The patients who got CAR T, the first month a little bit rocky, but after the first month or two, they’re doing better, because they’re not on myeloma treatments continuously. They’re still getting blood work checked and so forth, but they’re not on treatment. It’s a one-time infusion and monitoring thereafter.
And I love that about it, and I think that explains a lot of the quality of life benefits that we see.
For my other patients with myeloma, outside of CAR T, there is never a scenario where they’re observed. The vast majority of patients because myeloma is considered incurable, we keep them on some form of maintenance treatment, and those come with side effects. Those come with financial toxicity. That’s the word we use for high out-of-pocket costs. They come with what I would call time toxicity. That’s time spent on the phone coordinating shipments or coming in for this infusion or that infusion.
CAR T has much less of that, and I think that’s phenomenal.
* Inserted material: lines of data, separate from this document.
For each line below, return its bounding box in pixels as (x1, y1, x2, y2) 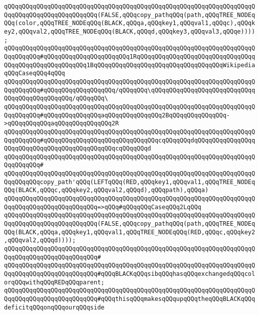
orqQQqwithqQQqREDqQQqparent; (4, 278, 105, 286)
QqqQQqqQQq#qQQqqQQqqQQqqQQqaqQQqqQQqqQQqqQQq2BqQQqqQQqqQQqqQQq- (4, 111, 230, 119)
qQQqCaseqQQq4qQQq (4, 70, 65, 77)
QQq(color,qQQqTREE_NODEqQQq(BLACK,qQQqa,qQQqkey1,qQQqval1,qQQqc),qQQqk (4, 20, 255, 27)
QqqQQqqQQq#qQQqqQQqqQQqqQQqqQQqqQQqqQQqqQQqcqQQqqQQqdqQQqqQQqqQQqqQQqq (4, 136, 255, 144)
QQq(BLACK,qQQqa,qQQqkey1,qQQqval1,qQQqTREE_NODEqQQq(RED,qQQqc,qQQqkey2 (4, 228, 255, 236)
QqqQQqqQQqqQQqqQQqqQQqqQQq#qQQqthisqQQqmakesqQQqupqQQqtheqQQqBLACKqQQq (4, 295, 255, 302)
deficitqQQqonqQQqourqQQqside (4, 303, 105, 311)
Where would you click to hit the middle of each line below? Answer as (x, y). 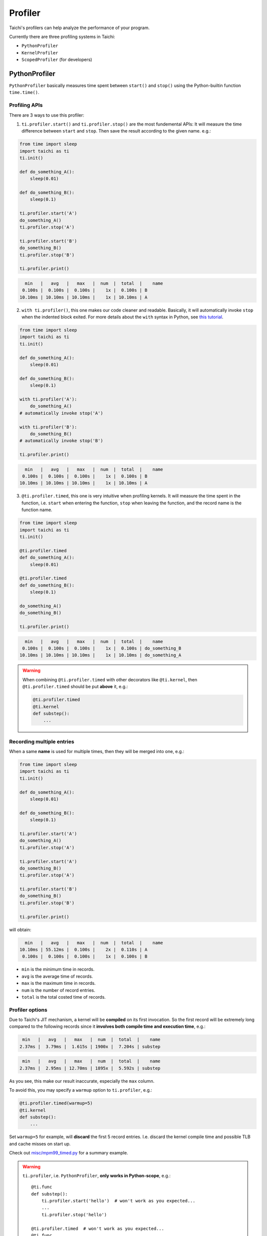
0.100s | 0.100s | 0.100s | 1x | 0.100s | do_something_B (102, 648)
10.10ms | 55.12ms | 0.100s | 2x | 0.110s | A (84, 950)
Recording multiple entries (42, 742)
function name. (37, 510)
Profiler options (28, 1010)
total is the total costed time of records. (64, 997)
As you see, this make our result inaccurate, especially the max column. (82, 1081)
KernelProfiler (40, 53)
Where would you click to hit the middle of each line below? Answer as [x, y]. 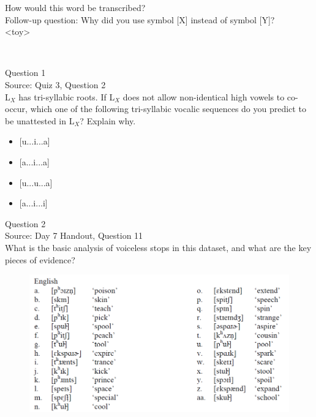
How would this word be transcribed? [75, 7]
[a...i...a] [34, 161]
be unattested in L [40, 120]
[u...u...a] [36, 182]
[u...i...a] [35, 141]
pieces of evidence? [40, 259]
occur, [16, 109]
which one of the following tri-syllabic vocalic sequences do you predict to [168, 109]
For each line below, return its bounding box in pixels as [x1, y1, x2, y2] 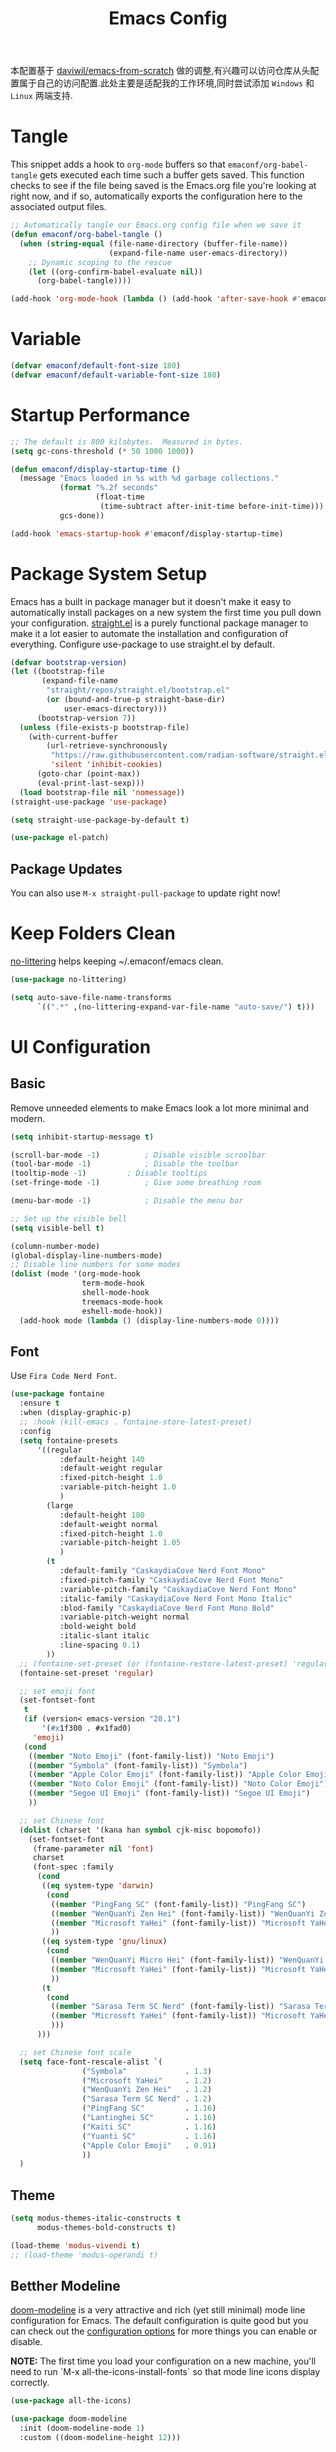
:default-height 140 [59, 1454, 145, 1464]
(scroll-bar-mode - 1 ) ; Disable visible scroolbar [10, 1150, 267, 1160]
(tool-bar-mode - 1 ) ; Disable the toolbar [10, 1159, 240, 1169]
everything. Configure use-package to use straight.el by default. [10, 638, 275, 650]
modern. [10, 1112, 46, 1124]
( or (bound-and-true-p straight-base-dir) [46, 695, 226, 705]
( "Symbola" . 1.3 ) [81, 2066, 213, 2076]
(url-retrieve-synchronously [46, 741, 168, 751]
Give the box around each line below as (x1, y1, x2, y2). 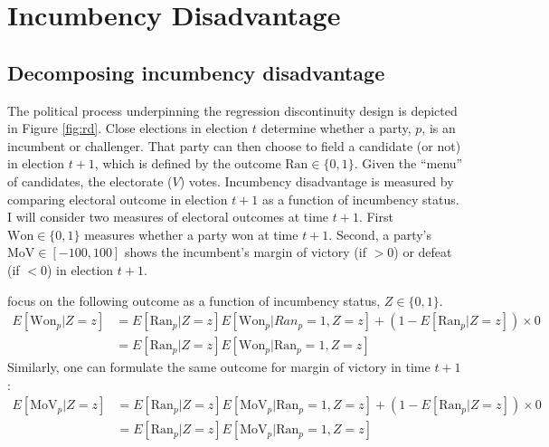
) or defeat (393, 243, 452, 262)
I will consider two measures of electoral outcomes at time (7, 207, 329, 226)
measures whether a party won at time (84, 224, 298, 243)
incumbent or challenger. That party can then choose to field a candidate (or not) (7, 136, 461, 155)
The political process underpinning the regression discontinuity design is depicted (7, 100, 458, 119)
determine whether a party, (260, 119, 412, 138)
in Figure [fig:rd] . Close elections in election (7, 119, 249, 138)
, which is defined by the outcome (94, 154, 281, 173)
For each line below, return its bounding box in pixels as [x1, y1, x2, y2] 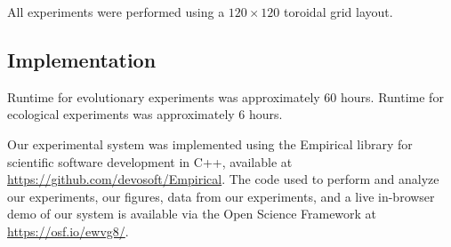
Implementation [7, 45, 157, 73]
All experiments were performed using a [7, 3, 225, 20]
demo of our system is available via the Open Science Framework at [7, 204, 377, 223]
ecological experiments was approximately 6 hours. [7, 105, 283, 123]
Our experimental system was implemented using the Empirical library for [7, 134, 413, 153]
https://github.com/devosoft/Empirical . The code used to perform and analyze [7, 170, 439, 188]
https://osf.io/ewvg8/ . [7, 221, 129, 240]
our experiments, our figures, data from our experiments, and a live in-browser [7, 187, 435, 205]
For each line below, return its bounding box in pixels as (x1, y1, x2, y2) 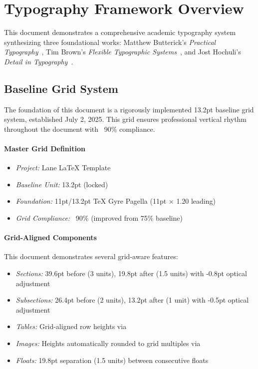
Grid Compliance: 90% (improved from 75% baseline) (15, 213, 183, 223)
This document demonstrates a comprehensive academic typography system (4, 27, 236, 37)
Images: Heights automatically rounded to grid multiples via (15, 338, 201, 349)
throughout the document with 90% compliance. (4, 123, 155, 134)
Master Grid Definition (4, 143, 85, 154)
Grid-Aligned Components (4, 232, 97, 243)
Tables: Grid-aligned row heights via (15, 321, 127, 332)
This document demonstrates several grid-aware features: (4, 251, 178, 262)
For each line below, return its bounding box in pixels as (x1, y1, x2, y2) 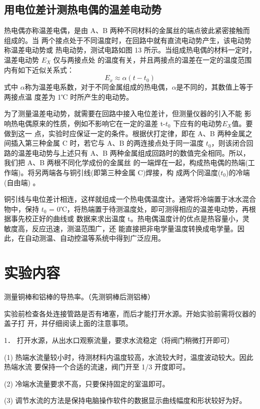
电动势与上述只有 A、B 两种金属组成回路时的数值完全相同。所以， (31, 147, 250, 158)
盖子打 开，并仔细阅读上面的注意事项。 (4, 318, 132, 328)
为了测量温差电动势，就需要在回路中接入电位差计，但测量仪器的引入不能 (4, 108, 242, 119)
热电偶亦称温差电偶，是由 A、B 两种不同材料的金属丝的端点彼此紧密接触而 (4, 25, 250, 36)
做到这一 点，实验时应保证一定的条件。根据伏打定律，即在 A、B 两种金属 (4, 128, 245, 138)
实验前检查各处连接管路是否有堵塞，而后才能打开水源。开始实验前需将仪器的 (4, 308, 256, 318)
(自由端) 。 (4, 177, 40, 187)
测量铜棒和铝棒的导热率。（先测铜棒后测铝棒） (4, 291, 154, 302)
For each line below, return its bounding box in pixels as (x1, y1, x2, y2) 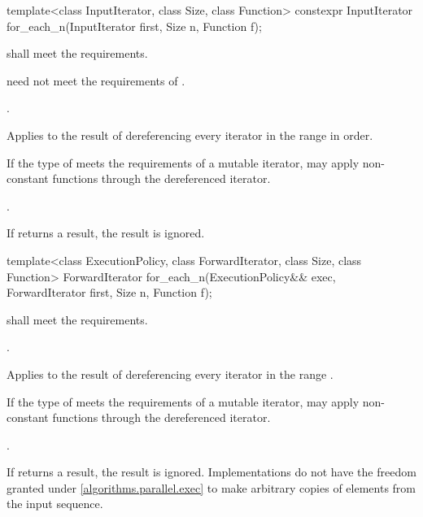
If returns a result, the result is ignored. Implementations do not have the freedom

So, I would say that it’s revolutionized the field, not just scientifically from the things that you’d expect a researcher to care the most about – for how long, you know, how deep are their remissions and how durable are their remissions, but also for the things that I care about. The art of oncology is how our patients are living, and that’s why I think CAR T is revolutionary.
Katherine Banwell:
Dr. Banerjee, would you walk us through the currently approved CAR T-cell therapies for myeloma and share how these treatments work to combat myeloma?
Dr. Rahul Banerjee:
Absolutely so. So, there’s two FDA-approved CAR T therapies right now for multiple myeloma. One is ide-cel, also known as Abecma. One is cilta-cel, also known as Carvykti. The mechanics of them are pretty similar. Both involve T cells being collected from the patient and then turned into CAR T cells, cancer fighting cells in a lab, then put back into the patient after a small dose, what we call lympho-depleting chemotherapy, that creates a void and makes room for the T cells.
And then the T cells come in and are able to activate and proliferate and respond and kill off the myeloma. In terms of the two drugs, the differences between them, we might come back to that a bit in terms of just how they’re approved. Cilta-cel is currently approved as early as first relapse. So, second line treatment onwards in myeloma for patients who have disease that is refractory to lenalidomide (Revlimid) or a similar class of drugs.
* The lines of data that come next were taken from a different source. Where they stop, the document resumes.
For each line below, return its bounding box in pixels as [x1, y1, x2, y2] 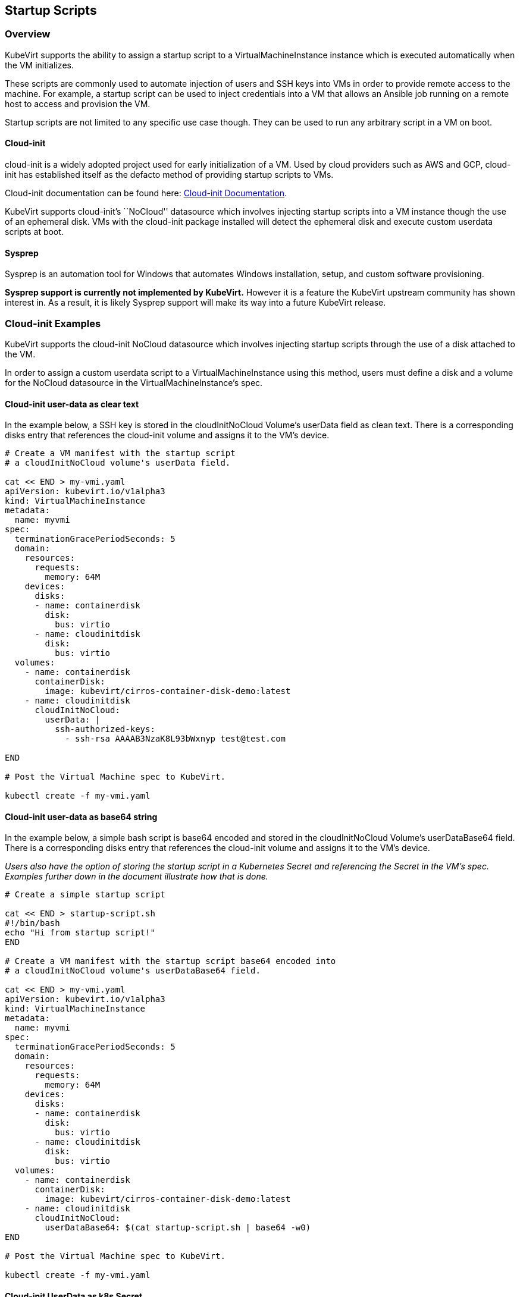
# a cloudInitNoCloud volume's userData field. [5, 458, 231, 468]
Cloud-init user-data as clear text [5, 398, 139, 409]
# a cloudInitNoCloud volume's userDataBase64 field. [5, 966, 261, 976]
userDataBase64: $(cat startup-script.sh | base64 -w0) [45, 1223, 311, 1233]
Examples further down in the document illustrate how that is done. [5, 871, 268, 882]
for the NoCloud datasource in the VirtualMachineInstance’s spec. [5, 377, 263, 388]
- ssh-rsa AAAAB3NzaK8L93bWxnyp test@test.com [65, 734, 286, 744]
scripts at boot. [5, 227, 64, 237]
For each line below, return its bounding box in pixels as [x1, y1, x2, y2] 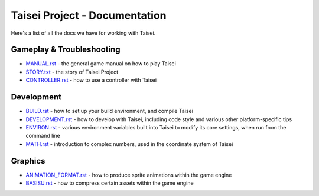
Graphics [11, 156, 45, 166]
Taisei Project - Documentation [11, 9, 167, 22]
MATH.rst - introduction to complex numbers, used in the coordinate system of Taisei [25, 140, 233, 147]
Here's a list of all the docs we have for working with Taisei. [11, 29, 156, 36]
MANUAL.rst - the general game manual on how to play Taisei [25, 60, 177, 67]
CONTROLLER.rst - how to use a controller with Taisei [25, 77, 157, 84]
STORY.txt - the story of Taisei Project [25, 68, 119, 75]
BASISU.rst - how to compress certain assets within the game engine [25, 180, 194, 187]
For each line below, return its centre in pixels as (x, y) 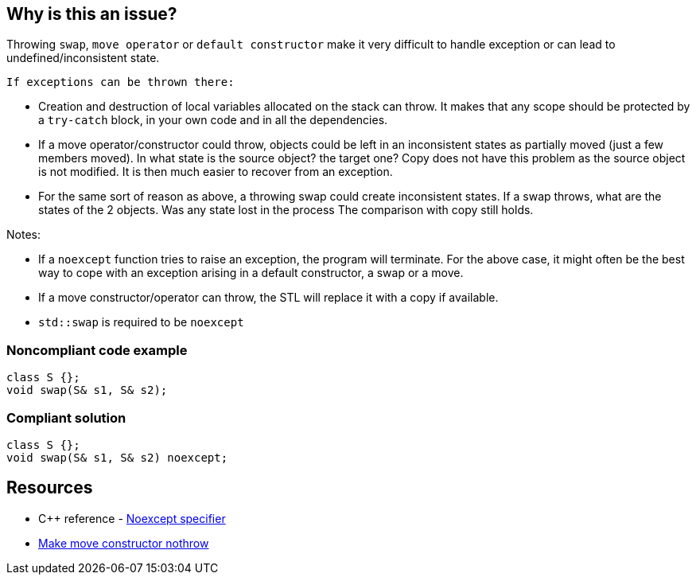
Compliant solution (66, 417)
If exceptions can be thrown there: (121, 82)
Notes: (23, 235)
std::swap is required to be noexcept (141, 322)
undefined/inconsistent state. (83, 58)
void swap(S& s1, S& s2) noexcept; (117, 457)
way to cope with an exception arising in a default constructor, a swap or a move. (251, 273)
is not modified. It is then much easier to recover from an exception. (216, 172)
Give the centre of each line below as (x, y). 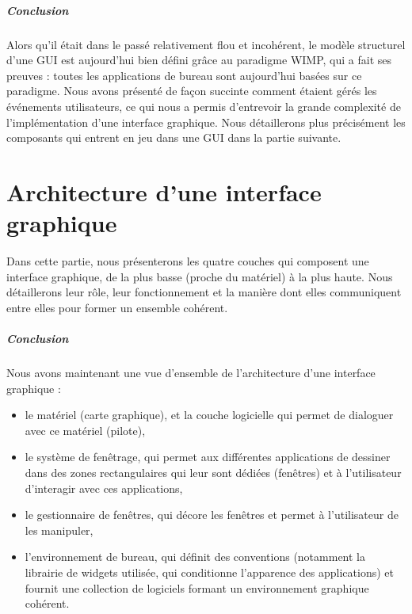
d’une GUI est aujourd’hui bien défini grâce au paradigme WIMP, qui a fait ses (199, 60)
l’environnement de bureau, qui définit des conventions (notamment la (195, 557)
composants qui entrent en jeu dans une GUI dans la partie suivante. (174, 137)
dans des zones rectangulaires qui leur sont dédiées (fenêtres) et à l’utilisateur (213, 472)
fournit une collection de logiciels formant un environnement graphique (197, 587)
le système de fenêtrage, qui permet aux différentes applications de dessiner (208, 457)
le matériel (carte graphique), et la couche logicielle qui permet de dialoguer (209, 415)
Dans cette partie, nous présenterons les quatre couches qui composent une (188, 261)

So, lenalidomide is Revlimid. So, if someone’s been on Revlimid and it stopped working, they could technically go to cilta-cel, which is Carvykti, as soon as second line.
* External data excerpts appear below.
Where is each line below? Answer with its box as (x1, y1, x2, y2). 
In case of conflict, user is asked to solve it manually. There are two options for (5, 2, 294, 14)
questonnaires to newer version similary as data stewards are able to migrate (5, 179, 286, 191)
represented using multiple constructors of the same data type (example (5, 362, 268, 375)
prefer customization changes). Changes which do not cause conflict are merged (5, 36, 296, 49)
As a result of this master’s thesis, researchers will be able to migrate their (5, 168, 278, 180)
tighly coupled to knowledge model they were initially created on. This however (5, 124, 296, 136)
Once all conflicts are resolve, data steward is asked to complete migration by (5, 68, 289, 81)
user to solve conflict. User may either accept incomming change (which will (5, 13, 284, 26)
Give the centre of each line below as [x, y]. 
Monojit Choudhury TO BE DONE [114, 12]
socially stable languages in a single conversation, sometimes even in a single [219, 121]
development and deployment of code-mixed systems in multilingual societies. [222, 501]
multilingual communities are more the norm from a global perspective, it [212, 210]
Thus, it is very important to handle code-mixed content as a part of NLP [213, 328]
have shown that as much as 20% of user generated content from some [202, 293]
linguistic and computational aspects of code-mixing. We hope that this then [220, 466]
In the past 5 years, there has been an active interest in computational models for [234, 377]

Ide-cel or Abecma is approved for third line treatment, meaning at least two prior relapses or two types of therapy that were stopped unexpectedly because of not working or toxicities or so forth. And those patients would have had to have received both an iMiD, like Revlimid, which is lenalidomide, a proteasome inhibitor, which is like Velcade or bortezomib, and a CD38 directed monoclonal antibody like daratumumab, which is also called Darzalex or Darzalex Faspro.